Но, так или иначе, с теми, кто ждет араба, поговорить придется. И еще и ему трубку дать. Проблем будет, как у жучки блох, не меньше. И нет же гарантии, что все получится, нету! Ну, попадет Али–Баба в Восточную Республику мимо сетей Истомина, так это еще не значит, что он завтра же с благодарностью бросится выполнять все договоренности. И не факт, что вообще будет их выполнять. И не факт, что он в Восточную Республику попадет. И не факт, что попадет живым.
Будет забавно, если Истомин выследил людей Али–Бабы и приготовил еще одну ловушку там, под Петропавловкой.
И, вообще, Сергеев еще и не думал, как он будет после всего этого объясняться с Костей и Конторой. На легенду просто не было времени. Или не хватало фантазии. А врать Конторе надо очень убедительно. Контора, она ложь чует по запаху, а потом лжец начинает пахнуть лежалым трупом. Перспектива не радует. Но в жизни всегда приходится выбирать между плохим и очень плохим. И объясняться придется. И врать придется. И все это не гарантирует ни жизни, ни выигрыша. Одни неопределенности. И неприятности там, где есть определенность.
Легче всего было бы отказать Матвею. Оставить Али–Бабу поправляться у Красавицкого, потом, весной, проводить его до границы. Или даже не провожать: дать поджопник у порога, чтобы поскакал в нужном направлении самостоятельно. Свалить все на обстоятельства, ведь они всегда сильнее нас! Не лезть на рожон.
Ну, не получилось! Не сложилось – и все! Не было до этого года никакого Али–Бабы, и ничего – жили себе, не тужили! Да, тяжело. Да, каждый год с лекарствами и провизией становится все хуже. Да, нужно оборудование. Но ведь двенадцать лет мы уже прожили. И, если вспомнить, как все было первые года три–четыре, так вроде сейчас и неплохо совсем. Санаторий, и только.
Перезимуем, перетерпим, поищем еще склады, протащим контрабандой несколько мелких партий антибиотиков. Объективно судя, ну на сколько хватит того, что должен доставить араб?
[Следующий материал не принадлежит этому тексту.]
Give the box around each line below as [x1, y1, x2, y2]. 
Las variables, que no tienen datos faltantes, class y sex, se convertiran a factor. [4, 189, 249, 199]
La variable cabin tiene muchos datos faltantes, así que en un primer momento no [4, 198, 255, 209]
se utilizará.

На пару лет? На три года? А если нам господа с сопредельных государств добавят населения? Как у них там с инакомыслящими? Нет дефицита? А если опять появится какая–то зараза, как шесть лет назад, когда на западной границе с людей шкура слазила, как перчатка с руки? Непонятная зараза, никому из врачей не известная. И, вообще, зараза ли это была? Или химия какая? Или радиация? Или радиация с химией? Ведь так никто толком и не изучал… Вымерли люди, и всех делов… Участок небольшой, туда и сейчас никто не суется.
Сергеев вспомнил трупы умерших – мужчин, женщин, детей, более похожие на иллюстрации из анатомического атласа. Они лежали беспорядочно по всему селению, словно кто–то невидимый, могучий и жестокий, настигал их и свежевал одним движением. Михаил шел по мертвой деревне в ОЗК и смотрел на тела через потеющие стекла маски противогаза. Земля была пропитана кровью. Он не чувствовал запахов. На этот раз смерть пахла старой резиной и тальком. Лишенные кожи люди еще некоторое время жили, крича и агонизируя, – в пыли остались следы, словно ползли, истекая черной жижей наружу, огромные черви.
На краю поселения, у самой опушки березового леска, лежала ободранная корова. Совершенно целая, хотя и пролежала мертвой, как минимум, сутки. На ней не было насекомых: ни жуков, ни мух, ни муравьев. Ее не тронуло воронье. Ни куска не съели падальщики–звери, расплодившиеся в невероятных количествах. Она лежала нетронутой, как две капли воды похожая на рисунок с разделочной таблицы. И ею брезговали все живые существа.
Вот тогда Сергееву стало по–настоящему страшно.
Страх этот, как любое стихийное чувство, был иррационален. Сергеев же был обучен сопротивляться иррациональным чувствам, но тут его тренированность была совершенно бесполезна. Ужас, испытанный им в тот момент, был совершенно отличным от всего, что он чувствовал ранее. Глубинный, мощный, как первобытный инстинкт. На его пути возникла проблема, которую силами Зоны не решить! Проблема, которая может превратить всех, по обе стороны границы, вот в такую разделочную таблицу, которая еще недавно мычала… Невидимая, коварная и страшная смерть!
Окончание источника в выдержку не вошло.